La presidenta de la Fundación de Víctimas del Terrorismo, Maite Pagazaurtundua, achacó ayer el plan de paz presentado por el lehendakari a su «poca y mala conciencia», que, a su juicio, surge de la escasa atención que se ha prestado a las víctimas «durante tantos años de gobierno nacionalista». La edil socialista, quien participó en la presentación del libro 'Olvidados' de Iñaki Arteta y Alfonso Galletero, rechazó también que se mezclen las medidas a favor de este colectivo con alusiones a los presos etarras y a las denuncias de supuestas torturas.

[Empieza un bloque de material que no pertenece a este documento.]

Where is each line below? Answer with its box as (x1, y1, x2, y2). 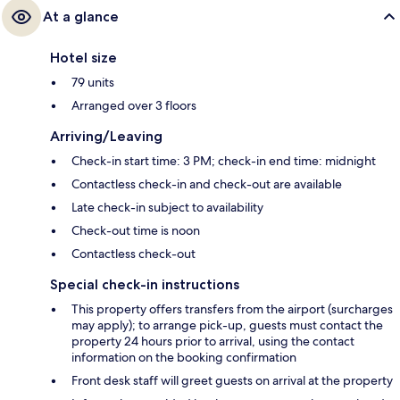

En parecidos términos se expresó la portavoz de Covite, Cristina Cuesta, que acusó al Gobierno vasco de estar «más sensibilizado» con los derechos de los presos que con los de las víctimas. De hecho, en un comunicado Covite acusó a Ibarretxe de «equiparar en parte a las víctimas y a los asesinos» y consideró que el plan supone «un nuevo plus añadido de sufrimiento por el que se pretende reconciliar a la sociedad mediante el apoyo ficticio a la memoria de las víctimas pero manteniendo muy contentos a los terroristas, legalizando a sus amigos de Batasuna».
La presidenta del PP vasco, María San Gil, consideró que el plan carece de credibilidad y es un «disfraz» para ocultar que Ibarretxe «quiere seguir construyendo Euskadi de la mano de Otegi».